Required action: Drop the images, then output the listing exactly.
====
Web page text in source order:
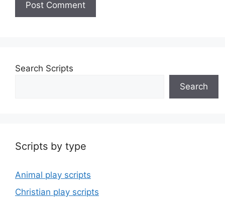
Search Scripts
Search
Scripts by type
Animal play scripts
Christian play scripts
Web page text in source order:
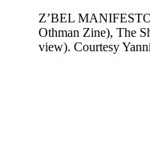
Z’BEL
Othman Zine), The
view). Courtesy
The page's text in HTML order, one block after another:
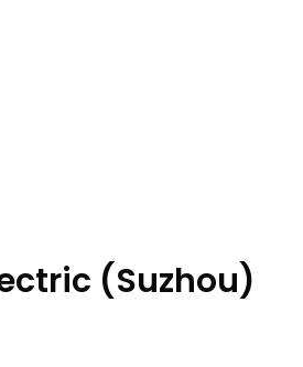
(Suzhou)
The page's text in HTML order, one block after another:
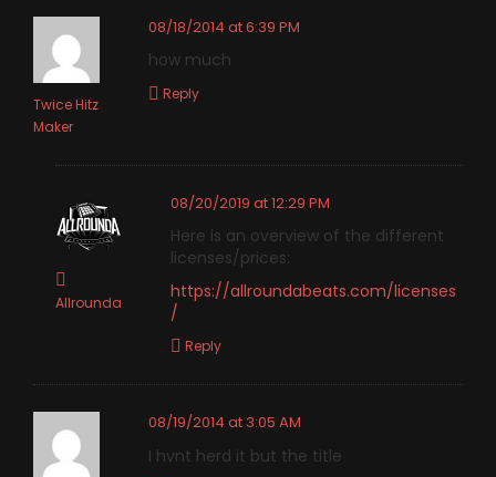
Twice Hitz
Maker
08/18/2014 at 6:39 PM
how much
Reply
Allrounda
08/20/2019 at 12:29 PM
Here is an overview of the different
licenses/prices:
https://allroundabeats.com/licenses
/
Reply
08/19/2014 at 3:05 AM
I hvnt herd it but the title
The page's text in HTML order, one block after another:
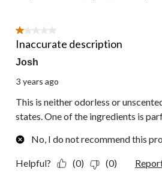
1 out of 5 stars.
Inaccurate description
Josh
3 years ago
This is neither odorless or
states. One of the ingredients is
No, I do not recommend this
Helpful? (0) (0)
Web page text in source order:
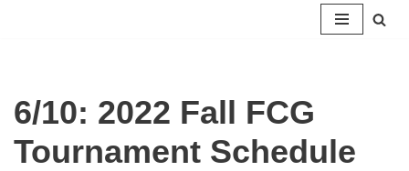
6/10: 2022 Fall FCG
Tournament Schedule
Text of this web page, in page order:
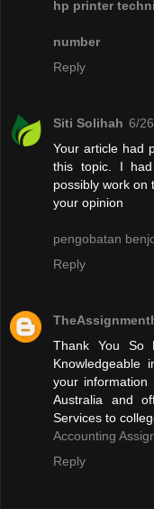
hp printer
number
Reply
Siti Solihah 6/
Your article had
this topic. I
possibly work on
your opinion
pengobatan
Reply
Thank You So
Knowledgeable
your
Australia and
Services to
Accounting
Reply
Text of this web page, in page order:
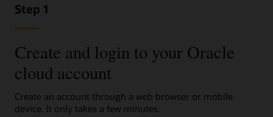
Step 1
Create and login to your Oracle
cloud account
Create an account through a web browser or mobile
device. It only takes a few minutes.
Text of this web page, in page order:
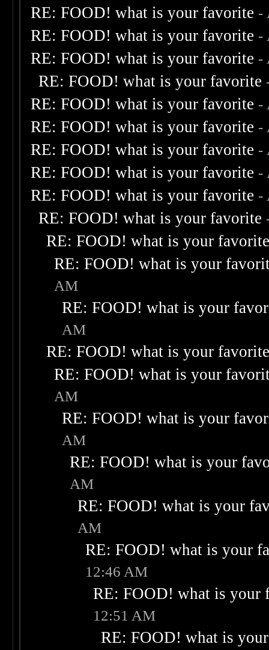
RE: FOOD! what is your favorite -
RE: FOOD! what is your favorite -
RE: FOOD! what is your favorite -
RE: FOOD! what is your favorite
RE: FOOD! what is your favorite -
RE: FOOD! what is your favorite -
RE: FOOD! what is your favorite -
RE: FOOD! what is your favorite -
RE: FOOD! what is your favorite -
RE: FOOD! what is your favorite
RE: FOOD! what is your
RE: FOOD! what is your
AM
RE: FOOD! what is your
AM
RE: FOOD! what is your
RE: FOOD! what is your
AM
RE: FOOD! what is your
AM
RE: FOOD! what is your
AM
RE: FOOD! what is your
AM
RE: FOOD! what is your
12:46 AM
RE: FOOD! what is your
12:51 AM
RE: FOOD! what is
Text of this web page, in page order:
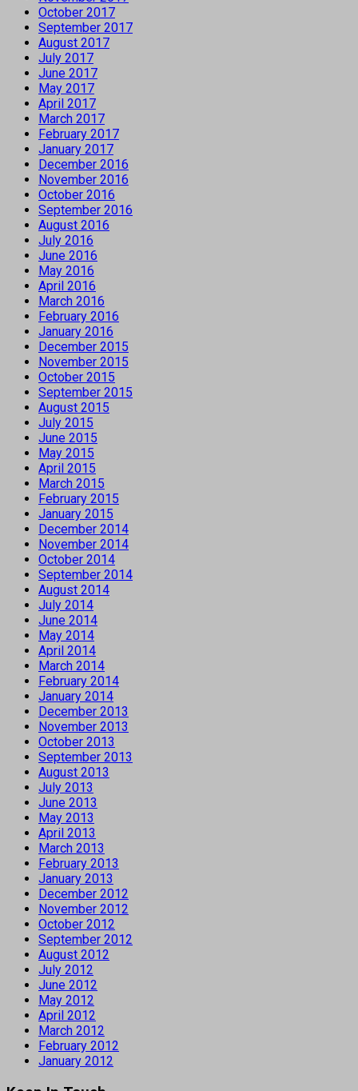
October 2017
September 2017
August 2017
July 2017
June 2017
May 2017
April 2017
March 2017
February 2017
January 2017
December 2016
November 2016
October 2016
September 2016
August 2016
July 2016
June 2016
May 2016
April 2016
March 2016
February 2016
January 2016
December 2015
November 2015
October 2015
September 2015
August 2015
July 2015
June 2015
May 2015
April 2015
March 2015
February 2015
January 2015
December 2014
November 2014
October 2014
September 2014
August 2014
July 2014
June 2014
May 2014
April 2014
March 2014
February 2014
January 2014
December 2013
November 2013
October 2013
September 2013
August 2013
July 2013
June 2013
May 2013
April 2013
March 2013
February 2013
January 2013
December 2012
November 2012
October 2012
September 2012
August 2012
July 2012
June 2012
May 2012
April 2012
March 2012
February 2012
January 2012
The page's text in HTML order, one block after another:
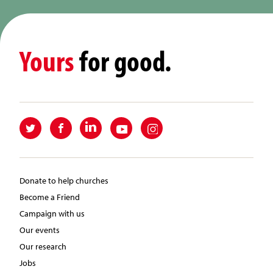
Yoursfor good.
Donate to help churches
Become a Friend
Campaign with us
Our events
Our research
Jobs
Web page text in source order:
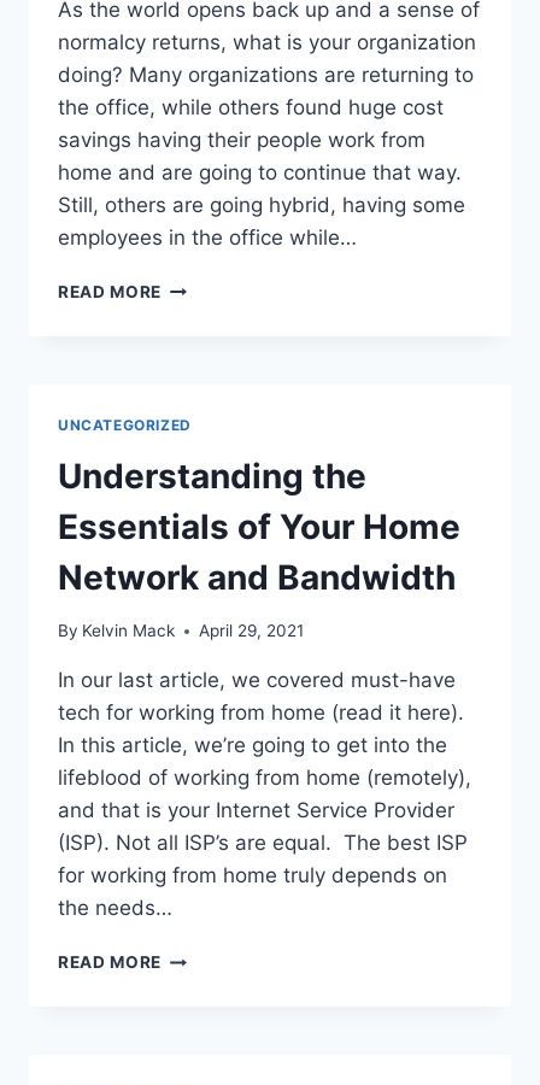
As the world opens back up and a sense of
normalcy returns, what is your organization
doing? Many organizations are returning to
the office, while others found huge cost
savings having their people work from
home and are going to continue that way.
Still, others are going hybrid, having some
employees in the office while…
READ MORE
UNCATEGORIZED
Understanding the
Essentials of Your Home
Network and Bandwidth
By Kelvin Mack April 29, 2021
In our last article, we covered must-have
tech for working from home (read it here).
In this article, we’re going to get into the
lifeblood of working from home (remotely),
and that is your Internet Service Provider
(ISP). Not all ISP’s are equal. The best ISP
for working from home truly depends on
the needs…
READ MORE
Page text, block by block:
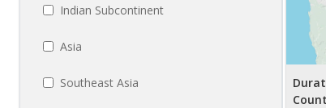
Indian Subcontinent
Asia
Southeast Asia
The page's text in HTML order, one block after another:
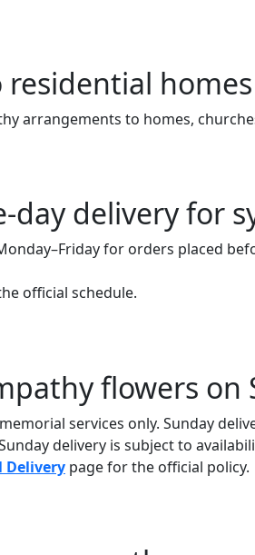
arrangements to homes,
day delivery for
for orders placed
official schedule.
flowers on
services only. Sunday
delivery is subject to
Deliverypage for the official policy.
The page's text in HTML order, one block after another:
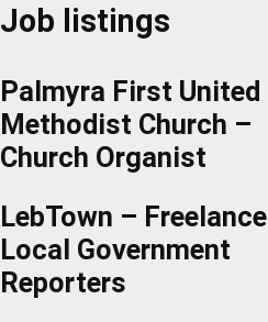
Job listings
Palmyra First United
Methodist Church –
Church Organist
LebTown – Freelance
Local Government
Reporters
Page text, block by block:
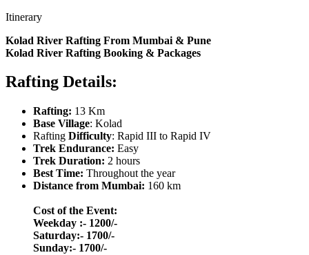
Itinerary
Kolad River Rafting From Mumbai & Pune
Kolad River Rafting Booking & Packages
Rafting Details:
Rafting: 13 Km
Base Village: Kolad
Rafting Difficulty: Rapid III to Rapid IV
Trek Endurance: Easy
Trek Duration: 2 hours
Best Time: Throughout the year
Distance from Mumbai: 160 km
Cost of the Event:
Weekday :- 1200/-
Saturday:- 1700/-
​Sunday:- 1700/-
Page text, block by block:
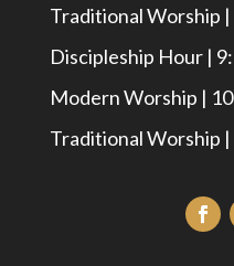
Traditional Worship
Discipleship Hour |
Modern Worship |
Traditional Worship
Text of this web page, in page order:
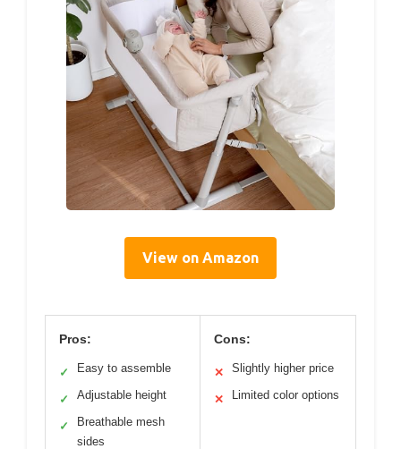
View on Amazon
Pros:
✓ Easy to assemble
✓ Adjustable height
✓
Breathable mesh
sides
Cons:
✕ Slightly higher price
✕ Limited color options
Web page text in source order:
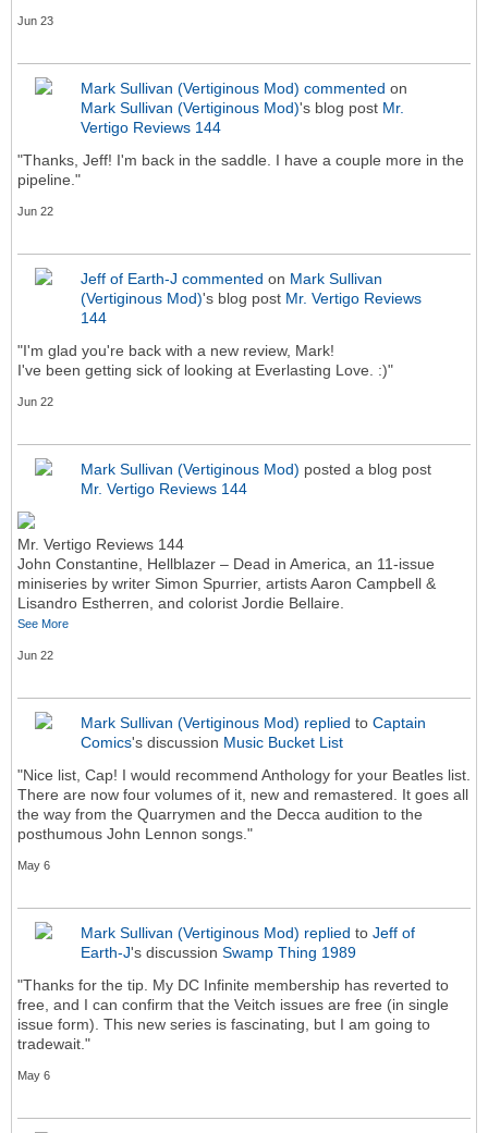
====
Result:
Web page text in source order:
Search Scripts
Search
Scripts by type
Animal play scripts
Christian play scripts
Web page text in source order:
Z’BEL
Othman Zine), The
view). Courtesy
The page's text in HTML order, one block after another:
(Suzhou)
The page's text in HTML order, one block after another:
Twice Hitz
Maker
08/18/2014 at 6:39 PM
how much
Reply
Allrounda
08/20/2019 at 12:29 PM
Here is an overview of the different
licenses/prices:
https://allroundabeats.com/licenses
/
Reply
08/19/2014 at 3:05 AM
I hvnt herd it but the title
The page's text in HTML order, one block after another:
1 out of 5 stars.
Inaccurate description
Josh
3 years ago
This is neither odorless or
states. One of the ingredients is
No, I do not recommend this
Helpful? (0) (0)
Web page text in source order:
6/10: 2022 Fall FCG
Tournament Schedule
Text of this web page, in page order:
hp printer
number
Reply
Siti Solihah 6/
Your article had
this topic. I
possibly work on
your opinion
pengobatan
Reply
Thank You So
Knowledgeable
your
Australia and
Services to
Accounting
Reply
Text of this web page, in page order:
Step 1
Create and login to your Oracle
cloud account
Create an account through a web browser or mobile
device. It only takes a few minutes.
Text of this web page, in page order:
RE: FOOD! what is your favorite -
RE: FOOD! what is your favorite -
RE: FOOD! what is your favorite -
RE: FOOD! what is your favorite
RE: FOOD! what is your favorite -
RE: FOOD! what is your favorite -
RE: FOOD! what is your favorite -
RE: FOOD! what is your favorite -
RE: FOOD! what is your favorite -
RE: FOOD! what is your favorite
RE: FOOD! what is your
RE: FOOD! what is your
AM
RE: FOOD! what is your
AM
RE: FOOD! what is your
RE: FOOD! what is your
AM
RE: FOOD! what is your
AM
RE: FOOD! what is your
AM
RE: FOOD! what is your
AM
RE: FOOD! what is your
12:46 AM
RE: FOOD! what is your
12:51 AM
RE: FOOD! what is
Text of this web page, in page order:
October 2017
September 2017
August 2017
July 2017
June 2017
May 2017
April 2017
March 2017
February 2017
January 2017
December 2016
November 2016
October 2016
September 2016
August 2016
July 2016
June 2016
May 2016
April 2016
March 2016
February 2016
January 2016
December 2015
November 2015
October 2015
September 2015
August 2015
July 2015
June 2015
May 2015
April 2015
March 2015
February 2015
January 2015
December 2014
November 2014
October 2014
September 2014
August 2014
July 2014
June 2014
May 2014
April 2014
March 2014
February 2014
January 2014
December 2013
November 2013
October 2013
September 2013
August 2013
July 2013
June 2013
May 2013
April 2013
March 2013
February 2013
January 2013
December 2012
November 2012
October 2012
September 2012
August 2012
July 2012
June 2012
May 2012
April 2012
March 2012
February 2012
January 2012
The page's text in HTML order, one block after another:
Yoursfor good.
Donate to help churches
Become a Friend
Campaign with us
Our events
Our research
Jobs
Web page text in source order:
As the world opens back up and a sense of
normalcy returns, what is your organization
doing? Many organizations are returning to
the office, while others found huge cost
savings having their people work from
home and are going to continue that way.
Still, others are going hybrid, having some
employees in the office while…
READ MORE
UNCATEGORIZED
Understanding the
Essentials of Your Home
Network and Bandwidth
By Kelvin Mack April 29, 2021
In our last article, we covered must-have
tech for working from home (read it here).
In this article, we’re going to get into the
lifeblood of working from home (remotely),
and that is your Internet Service Provider
(ISP). Not all ISP’s are equal. The best ISP
for working from home truly depends on
the needs…
READ MORE
Page text, block by block:
Indian Subcontinent
Asia
Southeast Asia
The page's text in HTML order, one block after another:
arrangements to homes,
day delivery for
for orders placed
official schedule.
flowers on
services only. Sunday
delivery is subject to
Deliverypage for the official policy.
The page's text in HTML order, one block after another:
Job listings
Palmyra First United
Methodist Church –
Church Organist
LebTown – Freelance
Local Government
Reporters
Page text, block by block:
Itinerary
Kolad River Rafting From Mumbai & Pune
Kolad River Rafting Booking & Packages
Rafting Details:
Rafting: 13 Km
Base Village: Kolad
Rafting Difficulty: Rapid III to Rapid IV
Trek Endurance: Easy
Trek Duration: 2 hours
Best Time: Throughout the year
Distance from Mumbai: 160 km
Cost of the Event:
Weekday :- 1200/-
Saturday:- 1700/-
​Sunday:- 1700/-
Page text, block by block:
Traditional Worship
Discipleship Hour |
Modern Worship |
Traditional Worship
Text of this web page, in page order:
View on Amazon
Pros:
✓ Easy to assemble
✓ Adjustable height
✓
Breathable mesh
sides
Cons:
✕ Slightly higher price
✕ Limited color options
Web page text in source order:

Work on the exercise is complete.